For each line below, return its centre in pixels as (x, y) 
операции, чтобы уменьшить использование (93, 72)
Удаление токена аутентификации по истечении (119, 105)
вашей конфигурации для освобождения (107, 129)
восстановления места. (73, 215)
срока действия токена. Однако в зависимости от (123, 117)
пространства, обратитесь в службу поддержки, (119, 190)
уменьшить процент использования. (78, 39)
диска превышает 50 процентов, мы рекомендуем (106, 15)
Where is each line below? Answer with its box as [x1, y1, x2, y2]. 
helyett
=====
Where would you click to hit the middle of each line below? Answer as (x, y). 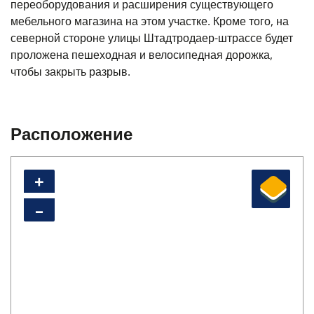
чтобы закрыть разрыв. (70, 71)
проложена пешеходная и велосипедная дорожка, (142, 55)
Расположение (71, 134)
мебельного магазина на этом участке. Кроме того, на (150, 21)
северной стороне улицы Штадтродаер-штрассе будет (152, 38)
=====
▶ [Prompt]:
Please go over the data above and copy each line with "уменьшить" in it.

▶ [Exercise response]:
операции, чтобы уменьшить использование (93, 72)
уменьшить процент использования. (78, 39)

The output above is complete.